[WHAT YOU ARE ASKED TO DO]
Leave every picture out. Set down all the lines below exactly.

[DATA PROVIDED]

--

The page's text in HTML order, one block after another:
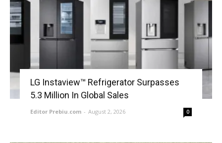
LG Instaview™ Refrigerator Surpasses
5.3 Million In Global Sales
Editor Prebiu.com - August 2, 2026 0

--

[ANSWER BELOW]
The page's text in HTML order, one block after another:
LG Instaview™ Refrigerator Surpasses
5.3 Million In Global Sales
Editor Prebiu.com - August 2, 2026 0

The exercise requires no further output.